== EXTRACTED ENTRIES ==
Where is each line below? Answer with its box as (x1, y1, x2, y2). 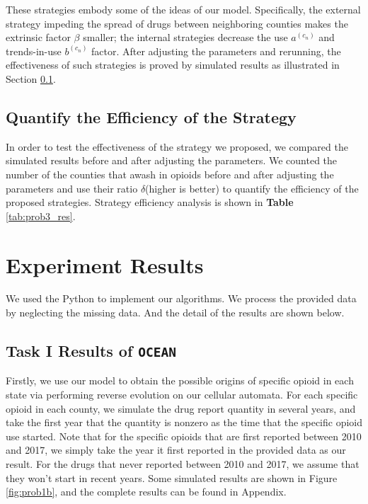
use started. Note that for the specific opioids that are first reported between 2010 (6, 428, 362, 443)
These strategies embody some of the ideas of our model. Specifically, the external (6, 2, 361, 16)
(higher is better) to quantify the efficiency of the (145, 181, 359, 195)
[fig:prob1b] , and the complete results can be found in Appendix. (6, 484, 287, 499)
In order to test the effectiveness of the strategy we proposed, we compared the (6, 139, 348, 154)
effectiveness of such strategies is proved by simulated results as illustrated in (6, 57, 340, 72)
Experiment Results (6, 250, 204, 279)
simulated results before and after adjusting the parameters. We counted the (6, 153, 338, 168)
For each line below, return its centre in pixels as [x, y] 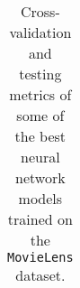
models [40, 198]
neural [40, 157]
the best [40, 136]
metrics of [40, 94]
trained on [40, 219]
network [40, 177]
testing [40, 74]
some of [40, 115]
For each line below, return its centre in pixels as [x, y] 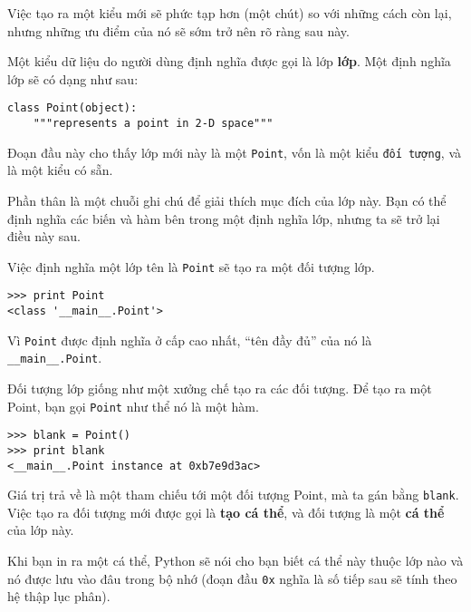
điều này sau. [44, 236]
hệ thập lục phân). [59, 596]
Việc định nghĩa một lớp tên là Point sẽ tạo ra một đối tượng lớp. [191, 266]
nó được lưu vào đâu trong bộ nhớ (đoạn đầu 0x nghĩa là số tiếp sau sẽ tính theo [232, 578]
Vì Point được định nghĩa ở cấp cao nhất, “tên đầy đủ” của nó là [190, 340]
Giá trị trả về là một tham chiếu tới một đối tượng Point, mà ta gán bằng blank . [233, 495]
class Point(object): [72, 108]
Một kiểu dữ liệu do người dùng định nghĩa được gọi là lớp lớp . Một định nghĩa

== TASK INSTRUCTIONS ==
The answer must be the full listing, restated word for word, with no pictures in it.

== WRITTEN ANSWER ==
Where is each line below? Answer with its box as (x1, y1, x2, y2). 
use started. Note that for the specific opioids that are first reported between 2010 (6, 428, 362, 443)
These strategies embody some of the ideas of our model. Specifically, the external (6, 2, 361, 16)
(higher is better) to quantify the efficiency of the (145, 181, 359, 195)
[fig:prob1b] , and the complete results can be found in Appendix. (6, 484, 287, 499)
In order to test the effectiveness of the strategy we proposed, we compared the (6, 139, 348, 154)
effectiveness of such strategies is proved by simulated results as illustrated in (6, 57, 340, 72)
Experiment Results (6, 250, 204, 279)
simulated results before and after adjusting the parameters. We counted the (6, 153, 338, 168)
For each line below, return its centre in pixels as [x, y] 
models [40, 198]
neural [40, 157]
the best [40, 136]
metrics of [40, 94]
trained on [40, 219]
network [40, 177]
testing [40, 74]
some of [40, 115]
For each line below, return its centre in pixels as [x, y] 
điều này sau. [44, 236]
hệ thập lục phân). [59, 596]
Việc định nghĩa một lớp tên là Point sẽ tạo ra một đối tượng lớp. [191, 266]
nó được lưu vào đâu trong bộ nhớ (đoạn đầu 0x nghĩa là số tiếp sau sẽ tính theo [232, 578]
Vì Point được định nghĩa ở cấp cao nhất, “tên đầy đủ” của nó là [190, 340]
Giá trị trả về là một tham chiếu tới một đối tượng Point, mà ta gán bằng blank . [233, 495]
class Point(object): [72, 108]
Một kiểu dữ liệu do người dùng định nghĩa được gọi là lớp lớp . Một định nghĩa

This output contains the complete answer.